- EXERCISE OBJECTIVE -
Once you find the line containing "To compute the" in the data below, copy it and each following line exactly, up to and including the line containing "Viewing Output [62, 134]", and nothing else.

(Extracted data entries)
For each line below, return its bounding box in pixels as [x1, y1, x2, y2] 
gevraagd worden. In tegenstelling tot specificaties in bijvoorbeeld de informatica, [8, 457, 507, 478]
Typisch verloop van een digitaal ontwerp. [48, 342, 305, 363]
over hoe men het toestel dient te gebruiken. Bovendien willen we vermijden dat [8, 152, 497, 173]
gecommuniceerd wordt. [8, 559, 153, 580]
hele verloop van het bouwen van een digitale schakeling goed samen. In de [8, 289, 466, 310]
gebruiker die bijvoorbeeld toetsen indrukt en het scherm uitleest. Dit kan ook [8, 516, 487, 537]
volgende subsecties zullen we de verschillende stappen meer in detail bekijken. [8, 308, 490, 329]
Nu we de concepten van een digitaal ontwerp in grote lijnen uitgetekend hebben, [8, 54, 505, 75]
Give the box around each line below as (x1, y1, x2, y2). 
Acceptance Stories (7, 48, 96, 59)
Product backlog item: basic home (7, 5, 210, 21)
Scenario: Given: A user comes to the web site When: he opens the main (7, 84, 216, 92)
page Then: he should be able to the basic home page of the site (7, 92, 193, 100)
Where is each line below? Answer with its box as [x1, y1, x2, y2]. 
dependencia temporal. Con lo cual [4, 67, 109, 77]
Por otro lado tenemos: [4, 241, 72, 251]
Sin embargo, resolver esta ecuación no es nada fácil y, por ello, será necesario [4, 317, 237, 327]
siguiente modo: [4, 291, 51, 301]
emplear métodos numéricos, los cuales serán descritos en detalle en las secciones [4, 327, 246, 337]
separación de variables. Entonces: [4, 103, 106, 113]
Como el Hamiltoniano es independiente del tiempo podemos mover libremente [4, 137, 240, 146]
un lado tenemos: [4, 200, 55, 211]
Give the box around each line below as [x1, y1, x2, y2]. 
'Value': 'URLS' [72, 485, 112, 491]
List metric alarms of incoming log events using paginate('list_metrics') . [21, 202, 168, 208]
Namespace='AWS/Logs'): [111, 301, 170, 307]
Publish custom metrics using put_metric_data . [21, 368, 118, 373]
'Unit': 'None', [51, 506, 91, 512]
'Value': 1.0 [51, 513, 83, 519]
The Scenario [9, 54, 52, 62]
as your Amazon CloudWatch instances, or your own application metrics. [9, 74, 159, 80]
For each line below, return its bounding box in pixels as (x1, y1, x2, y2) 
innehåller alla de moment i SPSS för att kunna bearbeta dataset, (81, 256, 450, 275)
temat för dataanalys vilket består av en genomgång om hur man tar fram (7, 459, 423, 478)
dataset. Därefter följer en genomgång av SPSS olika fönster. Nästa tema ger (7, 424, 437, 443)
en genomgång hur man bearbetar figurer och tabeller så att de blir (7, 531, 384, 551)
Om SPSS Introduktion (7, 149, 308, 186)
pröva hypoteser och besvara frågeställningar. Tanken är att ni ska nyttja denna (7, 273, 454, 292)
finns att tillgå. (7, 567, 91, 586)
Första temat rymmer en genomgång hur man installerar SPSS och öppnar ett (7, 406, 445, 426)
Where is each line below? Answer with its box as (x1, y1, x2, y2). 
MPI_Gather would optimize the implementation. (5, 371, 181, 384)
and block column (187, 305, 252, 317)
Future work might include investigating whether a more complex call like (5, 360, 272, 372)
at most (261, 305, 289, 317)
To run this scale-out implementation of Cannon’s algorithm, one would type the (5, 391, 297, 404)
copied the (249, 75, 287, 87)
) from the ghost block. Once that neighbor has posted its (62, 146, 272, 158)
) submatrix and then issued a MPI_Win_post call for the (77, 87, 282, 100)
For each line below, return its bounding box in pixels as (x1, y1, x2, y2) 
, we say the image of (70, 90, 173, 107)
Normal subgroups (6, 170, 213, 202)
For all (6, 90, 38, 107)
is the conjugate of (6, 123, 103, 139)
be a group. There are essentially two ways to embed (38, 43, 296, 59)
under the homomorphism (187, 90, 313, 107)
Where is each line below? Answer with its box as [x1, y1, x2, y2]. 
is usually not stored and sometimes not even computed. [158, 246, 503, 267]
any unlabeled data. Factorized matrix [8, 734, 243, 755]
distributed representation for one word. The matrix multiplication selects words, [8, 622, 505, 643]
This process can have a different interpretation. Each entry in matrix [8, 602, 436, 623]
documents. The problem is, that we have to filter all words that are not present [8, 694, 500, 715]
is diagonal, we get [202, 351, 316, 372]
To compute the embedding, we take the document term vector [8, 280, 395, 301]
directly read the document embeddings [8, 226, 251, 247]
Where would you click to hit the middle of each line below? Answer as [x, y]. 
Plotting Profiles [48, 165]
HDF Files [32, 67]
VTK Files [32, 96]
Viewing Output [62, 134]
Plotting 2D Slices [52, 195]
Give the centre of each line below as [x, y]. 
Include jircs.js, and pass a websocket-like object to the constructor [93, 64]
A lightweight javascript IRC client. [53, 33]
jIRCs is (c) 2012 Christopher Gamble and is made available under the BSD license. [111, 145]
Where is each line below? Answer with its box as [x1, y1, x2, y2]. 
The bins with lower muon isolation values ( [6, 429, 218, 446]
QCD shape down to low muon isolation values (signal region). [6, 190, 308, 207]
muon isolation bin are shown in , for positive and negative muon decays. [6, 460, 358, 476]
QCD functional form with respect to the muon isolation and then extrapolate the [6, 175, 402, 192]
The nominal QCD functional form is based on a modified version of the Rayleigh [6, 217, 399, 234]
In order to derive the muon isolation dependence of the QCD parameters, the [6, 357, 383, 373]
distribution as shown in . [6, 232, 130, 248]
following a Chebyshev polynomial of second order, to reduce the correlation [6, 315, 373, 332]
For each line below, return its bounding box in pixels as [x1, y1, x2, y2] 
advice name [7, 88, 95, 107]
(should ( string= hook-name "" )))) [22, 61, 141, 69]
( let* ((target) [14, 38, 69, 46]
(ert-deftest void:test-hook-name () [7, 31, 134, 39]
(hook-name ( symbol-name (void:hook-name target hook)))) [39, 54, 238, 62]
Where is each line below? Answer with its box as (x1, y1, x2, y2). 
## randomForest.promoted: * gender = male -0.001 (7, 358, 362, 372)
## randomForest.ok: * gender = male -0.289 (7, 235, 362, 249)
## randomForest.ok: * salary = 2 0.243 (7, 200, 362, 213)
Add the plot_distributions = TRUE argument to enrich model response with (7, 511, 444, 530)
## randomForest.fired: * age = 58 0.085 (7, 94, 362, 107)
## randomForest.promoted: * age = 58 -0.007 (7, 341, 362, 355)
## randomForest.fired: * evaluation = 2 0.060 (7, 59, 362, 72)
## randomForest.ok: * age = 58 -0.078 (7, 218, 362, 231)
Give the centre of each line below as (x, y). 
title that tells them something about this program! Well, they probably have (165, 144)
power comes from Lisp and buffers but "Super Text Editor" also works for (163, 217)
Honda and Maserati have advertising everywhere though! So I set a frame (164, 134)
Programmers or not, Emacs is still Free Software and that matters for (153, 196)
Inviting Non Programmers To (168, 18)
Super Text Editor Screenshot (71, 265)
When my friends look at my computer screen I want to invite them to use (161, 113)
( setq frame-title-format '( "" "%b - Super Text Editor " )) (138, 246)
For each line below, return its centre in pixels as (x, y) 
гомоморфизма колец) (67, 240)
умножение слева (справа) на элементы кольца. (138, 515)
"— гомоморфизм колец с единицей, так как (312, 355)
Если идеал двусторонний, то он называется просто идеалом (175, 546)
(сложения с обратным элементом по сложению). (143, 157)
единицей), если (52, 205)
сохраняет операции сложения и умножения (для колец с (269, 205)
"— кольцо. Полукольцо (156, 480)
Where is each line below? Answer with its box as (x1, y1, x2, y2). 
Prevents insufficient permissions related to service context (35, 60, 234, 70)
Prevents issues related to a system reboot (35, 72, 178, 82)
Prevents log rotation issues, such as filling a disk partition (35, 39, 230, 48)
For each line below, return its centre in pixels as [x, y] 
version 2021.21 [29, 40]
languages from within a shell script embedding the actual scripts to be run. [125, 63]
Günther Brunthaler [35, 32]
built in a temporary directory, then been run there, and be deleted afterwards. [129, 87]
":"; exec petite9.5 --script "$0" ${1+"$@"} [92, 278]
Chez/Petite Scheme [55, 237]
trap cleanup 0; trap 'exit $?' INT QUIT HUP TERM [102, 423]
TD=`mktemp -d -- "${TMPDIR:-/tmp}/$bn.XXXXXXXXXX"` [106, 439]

- ANSWER TO THIS PROBLEM -
To compute the embedding, we take the document term vector [8, 280, 395, 301]
directly read the document embeddings [8, 226, 251, 247]
Where would you click to hit the middle of each line below? Answer as [x, y]. 
Plotting Profiles [48, 165]
HDF Files [32, 67]
VTK Files [32, 96]
Viewing Output [62, 134]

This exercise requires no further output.